Wednesday, 11 August 2010

19:45 BST - SPX Update - 60 min chart

This is the 60 min chart I've been posting since 30 July highlighting bearish signs that seemed to be appearing, warning of a potential end to the rally from the 1 July low (you'll find the most recent posting of it here) :

SPX 60 min:

These bearish signs seem finally to have played out in price action. 

However, you'll see that we've now come down to the bottom of the first area of support at 1088 which is also the lower line of the downward purple pitchfork  and the 200ma - not surprising then, with such a confluence of  support areas that today's down move has been stalling in this area for a couple of hours.

The indicators may be signalling a bounce could be due - you can see them highlighted by yellow circles: the RSI is at 30 and looking like it might turn up; the MACD histogram looks like the latest two bars have formed   higher lows; and the Slow Sto looks like its curling up from oversold levels.

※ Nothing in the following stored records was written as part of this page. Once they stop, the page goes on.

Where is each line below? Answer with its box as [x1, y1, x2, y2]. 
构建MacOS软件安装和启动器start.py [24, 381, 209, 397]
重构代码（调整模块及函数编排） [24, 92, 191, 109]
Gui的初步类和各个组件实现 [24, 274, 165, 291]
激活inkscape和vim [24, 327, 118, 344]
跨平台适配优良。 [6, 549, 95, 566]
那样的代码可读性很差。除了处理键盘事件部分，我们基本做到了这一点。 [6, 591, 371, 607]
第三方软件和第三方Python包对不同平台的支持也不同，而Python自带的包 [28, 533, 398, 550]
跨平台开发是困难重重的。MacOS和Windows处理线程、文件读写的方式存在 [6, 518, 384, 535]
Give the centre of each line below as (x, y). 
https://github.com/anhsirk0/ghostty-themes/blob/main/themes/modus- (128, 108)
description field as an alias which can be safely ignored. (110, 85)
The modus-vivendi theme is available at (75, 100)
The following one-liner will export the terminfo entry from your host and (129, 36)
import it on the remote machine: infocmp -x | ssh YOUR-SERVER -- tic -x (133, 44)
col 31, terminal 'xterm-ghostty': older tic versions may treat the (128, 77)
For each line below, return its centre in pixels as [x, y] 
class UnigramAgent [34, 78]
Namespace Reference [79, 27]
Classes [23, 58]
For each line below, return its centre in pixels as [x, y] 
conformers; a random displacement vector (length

These aren't necessarily buy signals (if tempted to have a punt on the long side, I'd drill down to a much smaller timeframe to find an entry with a tight stop), just perhaps warnings to be prepared for a bounce while these indicators work off their currently oversold conditions. If things are extremely bearish, they'll do that without much of a bounce in price, but its quite possible that they just stay oversold and price continues to tumble.

For the moment at least, price action and internals suggest that long positions are risky. Of course, in recent weeks, things have had a habit of turning around sharply just when it looked like a new downtrend had begun, so we can't rule out a sudden turn around. 

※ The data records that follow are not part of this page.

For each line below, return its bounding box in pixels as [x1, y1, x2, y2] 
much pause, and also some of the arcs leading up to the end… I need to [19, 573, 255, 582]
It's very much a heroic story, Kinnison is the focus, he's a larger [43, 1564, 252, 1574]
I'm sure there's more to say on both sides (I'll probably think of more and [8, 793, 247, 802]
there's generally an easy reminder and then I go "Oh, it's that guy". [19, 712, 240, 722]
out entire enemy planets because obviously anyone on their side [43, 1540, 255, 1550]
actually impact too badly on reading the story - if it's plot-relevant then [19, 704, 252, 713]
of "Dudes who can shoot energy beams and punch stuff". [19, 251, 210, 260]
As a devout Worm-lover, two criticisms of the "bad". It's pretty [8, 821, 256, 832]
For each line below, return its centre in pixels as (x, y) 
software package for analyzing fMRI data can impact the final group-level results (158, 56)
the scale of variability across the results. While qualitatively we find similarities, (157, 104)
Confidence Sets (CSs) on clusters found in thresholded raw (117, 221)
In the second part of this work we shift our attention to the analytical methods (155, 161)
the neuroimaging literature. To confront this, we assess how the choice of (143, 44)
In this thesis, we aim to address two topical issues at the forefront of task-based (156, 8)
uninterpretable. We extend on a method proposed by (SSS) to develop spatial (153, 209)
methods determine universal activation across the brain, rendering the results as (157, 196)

When we do get a bounce,  much will depend on the way it behaves - if looking for further downside, we don't want any bounce to look too impulsive. Of course, any corrective bounce needs to be in 3 waves  and preferably, if today's low is wave (1) of [3], a bounce will not get too much above the 61.8% retracement level at around 1113. If its wave [4], then it has to stay below 1111.58 (the wave [1] low) and preferably it should stay around the 38.2% retracement level at about 1103.

Three wave bounces into these areas may be worth shorting given the internals, but of course, stops are vital in case the bounce turns into something more bullish. Of course, these levels will change if we drop further before any significant bounce, but you get the idea.